In the decades since theories of global warming came
to prominence, there has been intense scientific
debate over how an influx of greenhouse gases into the
atmosphere would affect the Earth's climate,
particularly El Nino-La Nina oscillations.
El Nino refers to a warming of the surface layers of
the eastern Pacific Ocean, which occurs in those years
when the prevailing westerly winds in the South
Pacific die down, allowing the warm waters from the
western Pacific to slosh eastward. Conversely, in a La
Nina year, the winds pile up warm water in the western
Pacific and drag cooler water up from the depths in
the east.
For the past several millennia the Pacific has
alternated between these two states in an irregular
but basically stable oscillation.
"A question climate scientists have debated is whether
future global warming might make the oscillation
stop," Huber said. "The worry is that Earth would
suffer a runaway greenhouse effect if that happened."

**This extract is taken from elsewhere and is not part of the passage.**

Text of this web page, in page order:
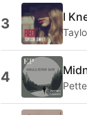
3 I
4
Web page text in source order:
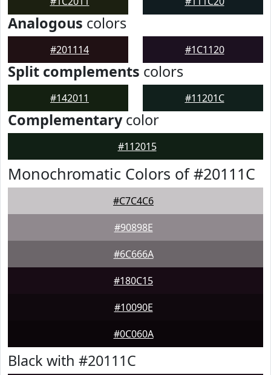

Ordinarily the cool surface layer of the eastern
Pacific absorbs heat from the tropical atmosphere and
carries it far away via ocean currents that flow
hundreds of meters below the surface. But in an El
Nino year, both the shallows and depths grow so warm
that the atmospheric heat has nowhere to go, causing a
warming of the tropics and strange weather patterns
worldwide.
"If you compare the eastern Pacific to a water-cooled
radiator, then the ocean currents are the coolant that
absorbs atmospheric heat," Huber said.
"El Nino heats the radiator to the point where it
can't do its job. Nowadays, El Nino events are too
brief to have lasting effect, but some have theorized
that if the oscillation stops the Earth will suffer a
'continuous El Nino-like state' that would warm the
planet very quickly."
Huber's desire to ground such theories with historical
evidence led him to examine a period of the distant
past when the Earth's climate was considerably warmer
- the Eocene epoch. During the Eocene, nearly 50
million years ago, palm trees grew in the north of
England and alligators thrived far above the Arctic
Circle on Canada's Ellesmere Island.
"We figured that if a continuous El Nino state had
ever existed, it would have been during the Eocene,"

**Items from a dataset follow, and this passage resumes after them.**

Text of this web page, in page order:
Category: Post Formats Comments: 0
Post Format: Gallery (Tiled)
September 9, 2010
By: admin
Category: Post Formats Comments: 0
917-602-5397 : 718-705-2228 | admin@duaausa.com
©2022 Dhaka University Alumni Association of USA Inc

Huber said. "So we decided to use a computer model of
the Eocene's climate to see what the eastern Pacific
Ocean would do."
Huber and Rodrigo Caballero, both working at the time
at Denmark's Neils Bohr Institute, spent several years
simulating the Eocene atmosphere and oceans with
computers at the National Center for Atmospheric
Research in Boulder, Colorado. Their results, which
surprised even them, indicated that the tropical
oceans were more resilient at absorbing heat than
current theory states.
"It seems that when the global climate was
considerably warmer, the tropical eastern Pacific was
still relatively cool, even though most theories
suggest it would have warmed as well," Huber said.
"It turns out these theories were not wrong, merely
oversimplified. Instead of a two-layer ocean, with
shallows that absorb heat and depths that carry it
away, there was a third layer wedged between them. It
was this third layer that was the key to it all."

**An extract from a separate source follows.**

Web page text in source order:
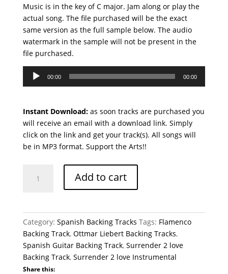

Huber theorizes this third layer of water remained
cool even when the temperature increased above and
below it. This wedge, which in Huber's computer model
extends across thousands of miles of ocean, would
enable the radiator to keep operating despite a high
level of atmospheric greenhouse gases.
"The wedge formed a cool barrier between the warmer
shallows and depths," Huber said. "It was a place for
the heat to go from above, and, for complex reasons,
it did not absorb heat from the depths. The computer
model told us that for this reason the Eocene tropics
were not much different than they are today, even
though the Earth's poles were much warmer."
All these results could be written off as merely so
much computer gaming, but Huber found that other
scientists had turned up evidence for ancient El Nino
events in the sediments of ancient lakebeds in
present-day Wyoming and Germany.
"These lakes were far from the Pacific Ocean, but they
still felt the effects of El Nino," Huber said.
"Sediment records show that El Nino events occurred in
the Eocene with the exact same frequency as the
computer model shows. In short, there was no
continuous El Nino state, even though the Earth's
climate was considerably warmer."
While such news might imply that we can be less
concerned about global warming, Huber is careful to
point out that his research does not contradict the
climatic catastrophes that global warming will
supposedly bring.
"Just because the tropics appear to be more resilient
than we had thought does not mean that they will
remain comfortable regions even if the globe warms up
significantly," he said.
"Global warming could make their average temperatures
rise at least 10 degrees Celsius. It may also bring
the more extreme storms and disastrous rises in ocean
water levels that scientists have predicted for
decades. It's important to remember that we are
clarifying a single important aspect of the global
heat engine, but not reimagining the net result of
global warming on our climate as a whole."
Huber said he would like the research to inspire
further investigation of climate history, which will
be necessary to bolster his theory.
"The major weakness of this study is that we have
taken data from lakebeds in Wyoming and Germany, but
not from the tropics themselves," he said. "While
these ancient lakes were affected by El Nino in their
day, it would be useful to have tropical records of El
Nino from 50 million years ago as well."
Funding for this research was provided in part by a
grant from the National Science Foundation and
involved support from, and collaboration with, Lisa
Sloan of the University of California Santa Cruz,
Bette Otto-Bliesner at the National Center for
Atmospheric Research and the Danish Center for Earth
System Science.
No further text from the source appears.